The data:
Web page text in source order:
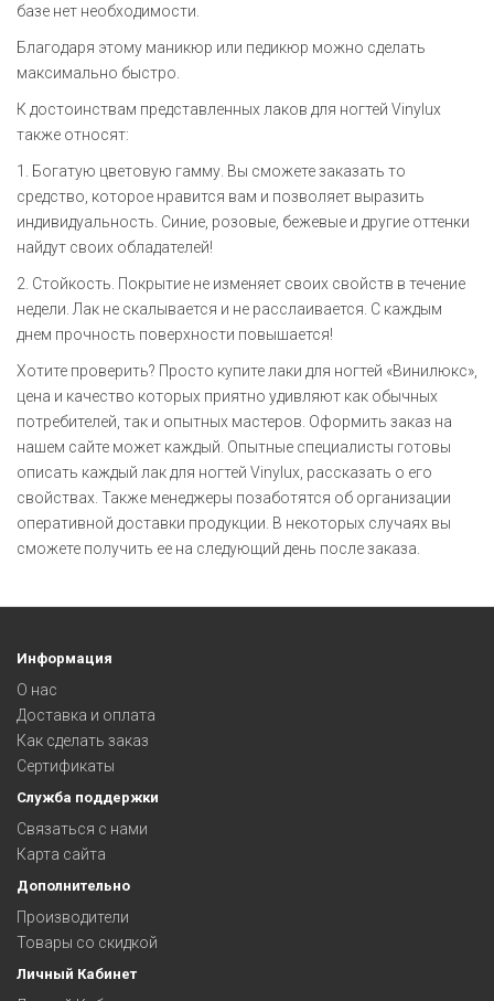
базе нет необходимости.
Благодаря этому маникюр или педикюр можно сделать
максимально быстро.
К достоинствам представленных лаков для ногтей Vinylux
также относят:
1. Богатую цветовую гамму. Вы сможете заказать то
средство, которое нравится вам и позволяет выразить
индивидуальность. Синие, розовые, бежевые и другие оттенки
найдут своих обладателей!
2. Стойкость. Покрытие не изменяет своих свойств в течение
недели. Лак не скалывается и не расслаивается. С каждым
днем прочность поверхности повышается!
Хотите проверить? Просто купите лаки для ногтей «Винилюкс»,
цена и качество которых приятно удивляют как обычных
потребителей, так и опытных мастеров. Оформить заказ на
нашем сайте может каждый. Опытные специалисты готовы
описать каждый лак для ногтей Vinylux, рассказать о его
свойствах. Также менеджеры позаботятся об организации
оперативной доставки продукции. В некоторых случаях вы
сможете получить ее на следующий день после заказа.
Информация
О нас
Доставка и оплата
Как сделать заказ
Сертификаты
Служба поддержки
Связаться с нами
Карта сайта
Дополнительно
Производители
Товары со скидкой
Личный Кабинет

Directions:
Take the lines from the one containing "нашем сайте может" through the final line of the entries above, and set them down exactly, with nothing added.

Task result:
нашем сайте может каждый. Опытные специалисты готовы
описать каждый лак для ногтей Vinylux, рассказать о его
свойствах. Также менеджеры позаботятся об организации
оперативной доставки продукции. В некоторых случаях вы
сможете получить ее на следующий день после заказа.
Информация
О нас
Доставка и оплата
Как сделать заказ
Сертификаты
Служба поддержки
Связаться с нами
Карта сайта
Дополнительно
Производители
Товары со скидкой
Личный Кабинет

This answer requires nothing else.